Purple dressing and frozen sandwiches aren't that bad

By By Robert St. John / food columnist
July 16, 2003
Robert St. John is the executive chef/owner of the Purple Parrot Caf and Crescent City Grill in Hattiesburg and Meridian. If you have any questions or comments, he can be reached at robert@nsrg.com or at (601) 264-0672.
My children eat prepackaged, individually wrapped, frozen peanut butter and jelly sandwiches.
In the 21st century, kids have many funky foods to choose from. I am embarrassed to say that the St. John offspring eat colored butter.
My six-year old daughter puts pink squeeze margarine on her breakfast biscuits, my two-year old son opts for blue. Today's dairy products are color-coded by sex.
Did you know that Ranch dressing comes in two colors? A tossed salad can be orange or purple.
If I saw purple salad dressing on a bowlful of green lettuce, I'd be gone quicker than you could say, "SpongeBob Square Pants."
Ketchup comes in the fun-filled shades of green and purple. In the old days, when food was an unusual color, it was our built-in warning system to tell us that something had spoiled. When Aunt Erma left her potato salad out in the hot sun all day long, it turned green; the food itself was warning us not to eat it. Nowadays we're paying extra for stuff like that.
In the 1960s our choices were limited. I ate a lot of peanut butter and jelly sandwiches, but they didn't come from the freezer.
I also remember eating a lot of fish sticks. Not colored fish sticks, just breaded cod, dropped on a cookie sheet and shoved into the oven.
I still eat peanut butter and jelly sandwiches and I like breaded fish, but a meal I haven't eaten since I was a kid is beanie weenies.
There were many meals at my house that consisted of nothing more than hot wieners swimming in a torrid vat of pork and beans.
I am a collector of cookbooks old and new. Most of my cookbooks from the 1950s and 1960s contain recipes for beanie weenies.
Why someone would need a recipe to combine a can of pork and beans with a package of weenies, I don't know.
Beanie weenies were a Sunday evening staple at the St. John house. "Walt Disney's Wonderful World of Color," "The Ed Sullivan Show," "Bonanza" and beans and franks.
I saw John Lennon sing "Ticket to Ride" and Paul McCartney sing "Yesterday" with a big bowl of processed pig lips and barbecued kidney beans sitting on my TV tray.
To this day, every time I hear "A Hard Days Night," I have a pre-psychedelic beanie-weenie flashback.

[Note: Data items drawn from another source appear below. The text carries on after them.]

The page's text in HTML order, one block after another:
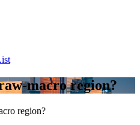
macro region?
region?
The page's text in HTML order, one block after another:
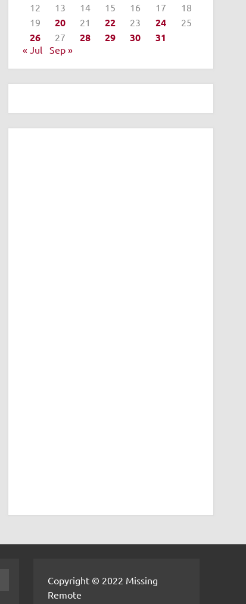
12
13 14 15 16 17
18
19
20 21 22 23 24 25
26 27 28 29 30 31
« Jul Sep »
Copyright © 2022 Missing
Remote
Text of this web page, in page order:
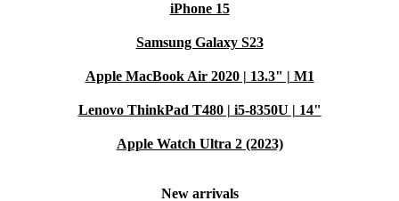
iPhone 15
Samsung Galaxy S23
Apple MacBook Air 2020 | 13.3" | M1
Lenovo ThinkPad T480 | i5-8350U | 14"
Apple Watch Ultra 2 (2023)
New arrivals
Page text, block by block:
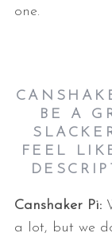
one.
BE A
FEEL
Canshaker Pi:
a lot, but we
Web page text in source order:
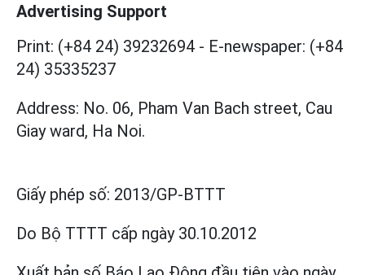
Advertising Support
Print: (+84 24) 39232694 - E-newspaper: (+84
24) 35335237
Address: No. 06, Pham Van Bach street, Cau
Giay ward, Ha Noi.
Giấy phép số: 2013/GP-BTTT
Do Bộ TTTT cấp ngày 30.10.2012
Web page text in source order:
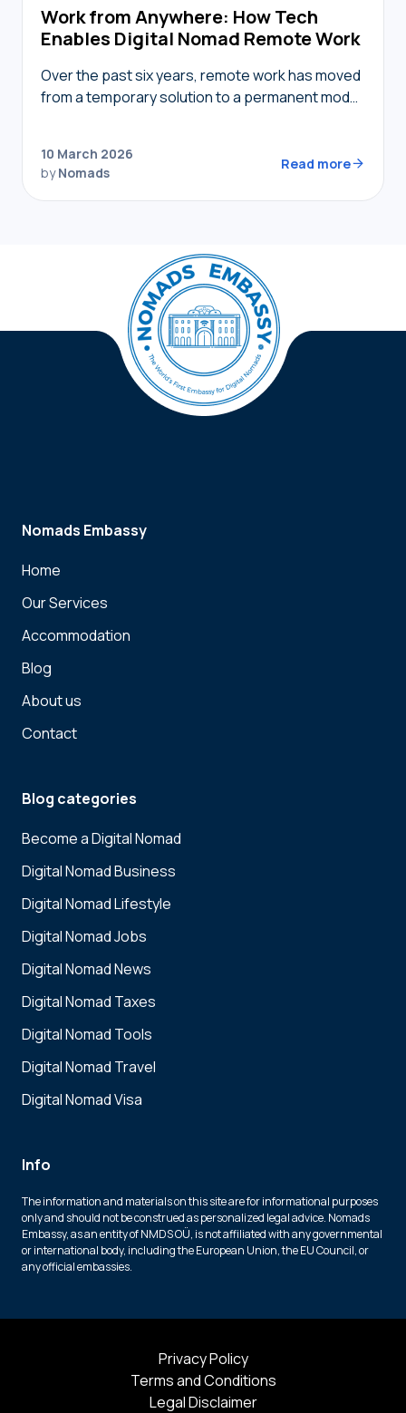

Bonanza and beans are a good pairing. Hoss Cartwright always looked like a beanie weenie-eater. Little Joe probably ate fish sticks. But I'll bet Hop Sing never served purple-colored Ranch dressing at the Ponderosa.

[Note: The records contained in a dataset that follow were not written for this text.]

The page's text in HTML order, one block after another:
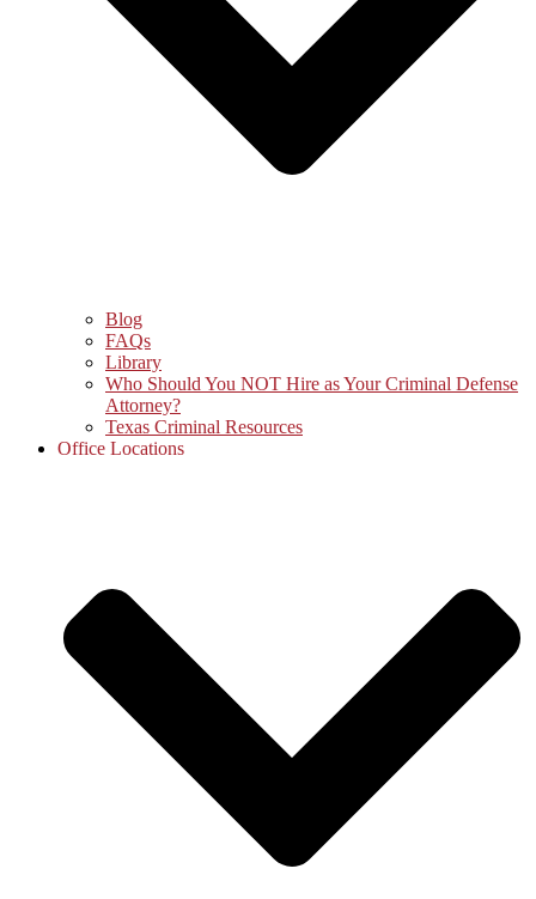
Blog
FAQs
Library
Who Should You NOT Hire as Your Criminal Defense
Attorney?
Texas Criminal Resources
Office Locations
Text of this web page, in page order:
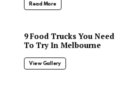
Read More
9 Food Trucks You Need
To Try In Melbourne
View Gallery

TV dinners were also a big part of my youth. The TV dinner was one of the biggest culinary steps backward our society ever made.

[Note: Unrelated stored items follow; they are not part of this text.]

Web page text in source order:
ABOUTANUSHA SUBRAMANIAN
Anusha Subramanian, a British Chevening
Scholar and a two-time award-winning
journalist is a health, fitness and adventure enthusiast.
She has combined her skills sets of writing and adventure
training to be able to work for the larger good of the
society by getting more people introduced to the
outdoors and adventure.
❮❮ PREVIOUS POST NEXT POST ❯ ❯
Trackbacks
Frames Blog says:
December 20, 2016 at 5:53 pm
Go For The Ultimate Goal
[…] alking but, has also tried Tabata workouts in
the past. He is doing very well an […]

A flimsy tin tray filled with soggy fried chicken or bland-tasting Salisbury steak, the worst mashed potatoes ever prepared, hard peas so perfectly round and neon green that they looked as if they were prepared in a genetics laboratory and a dessert that always seemed to get mixed in with the gravy from the Salisbury steak.
The dessert in the TV dinner always tasted like fried chicken because it was steamed inside the aluminum foil lid along with the savory-tasting foods.
I used to eat TV dinners on a TV tray sitting 3 feet away from the TV. Anyone see a pattern here?
I might not be able to use any algorithms, but I can tell you that Samantha Stevens' crazy look-alike cousin who wore mini skirts and go-go boots was named Serena, "The Monkees" was shown on Monday nights, "Batman" on Wednesday nights, "The Green Hornet" on Friday nights and that Salisbury steak comes from the town of Salisbury, England.
Note: The preceding statements are all reasons why I am a burger flipper and not a more productive member of society.
The biggest collective wet Willie ever given to the nation of kiddom was the dreaded congealed-salad hoax. It was a terrible trick.
It looked like Jell-O, it shook like Jell-O but it had vegetables inside.
Yuck! Great aunts and grandmothers all over the world spent years devising this deception.
They disguised their creations with names like "aspic" and "molds," but we knew them for what they really were tomato-flavored gelatin with carrots inside, a lettuce leaf on the bottom and a dollop of mayonnaise on top!
Maybe blue margarine, purple dressing and frozen sandwiches aren't that bad after all.